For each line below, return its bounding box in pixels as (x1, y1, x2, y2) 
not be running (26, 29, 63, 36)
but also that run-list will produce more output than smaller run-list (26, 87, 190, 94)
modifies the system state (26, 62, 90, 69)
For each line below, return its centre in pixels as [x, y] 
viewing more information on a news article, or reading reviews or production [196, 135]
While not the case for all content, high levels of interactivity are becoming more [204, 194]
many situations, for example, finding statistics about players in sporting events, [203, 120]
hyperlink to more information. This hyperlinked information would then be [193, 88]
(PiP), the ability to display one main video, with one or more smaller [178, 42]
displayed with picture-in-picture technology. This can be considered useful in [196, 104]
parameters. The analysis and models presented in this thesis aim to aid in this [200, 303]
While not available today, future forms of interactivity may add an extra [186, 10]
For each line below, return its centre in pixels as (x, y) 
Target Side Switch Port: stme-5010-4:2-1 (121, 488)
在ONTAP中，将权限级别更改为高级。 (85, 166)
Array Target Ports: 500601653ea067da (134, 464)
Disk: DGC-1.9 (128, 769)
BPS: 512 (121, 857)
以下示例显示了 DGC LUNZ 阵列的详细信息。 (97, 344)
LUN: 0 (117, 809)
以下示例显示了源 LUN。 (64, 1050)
==
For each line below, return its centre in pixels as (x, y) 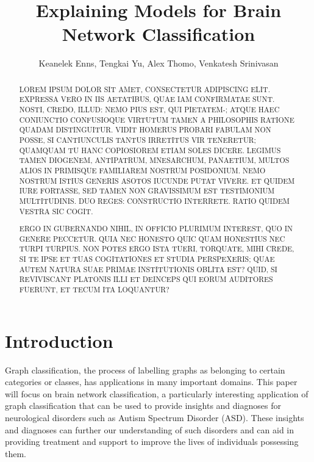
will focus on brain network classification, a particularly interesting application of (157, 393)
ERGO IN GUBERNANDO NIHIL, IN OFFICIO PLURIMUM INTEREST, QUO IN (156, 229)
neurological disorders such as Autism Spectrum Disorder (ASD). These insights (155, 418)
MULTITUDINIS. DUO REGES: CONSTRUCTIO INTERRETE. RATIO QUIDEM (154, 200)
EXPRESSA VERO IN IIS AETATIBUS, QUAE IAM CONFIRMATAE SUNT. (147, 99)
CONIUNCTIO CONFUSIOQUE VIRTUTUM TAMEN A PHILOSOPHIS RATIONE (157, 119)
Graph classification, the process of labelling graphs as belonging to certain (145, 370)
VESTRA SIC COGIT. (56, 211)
==
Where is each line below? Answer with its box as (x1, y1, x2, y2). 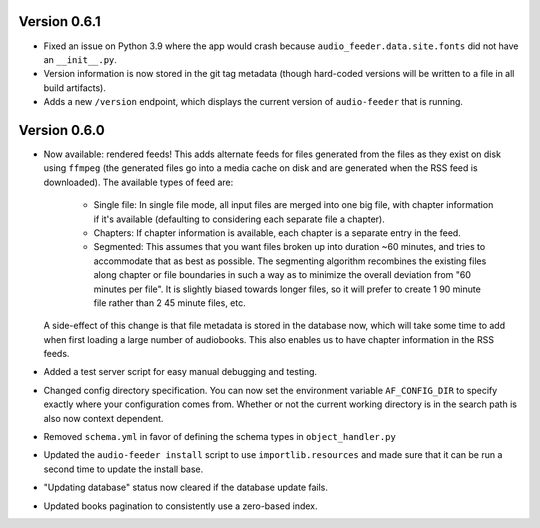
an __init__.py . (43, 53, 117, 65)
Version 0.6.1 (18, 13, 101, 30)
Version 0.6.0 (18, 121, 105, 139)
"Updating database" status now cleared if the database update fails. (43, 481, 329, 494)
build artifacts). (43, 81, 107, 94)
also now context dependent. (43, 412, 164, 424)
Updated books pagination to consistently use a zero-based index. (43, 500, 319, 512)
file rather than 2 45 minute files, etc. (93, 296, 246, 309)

What you have to do: Please report the number of lines in the data that include "information", with no other words.

Finished exercise: 2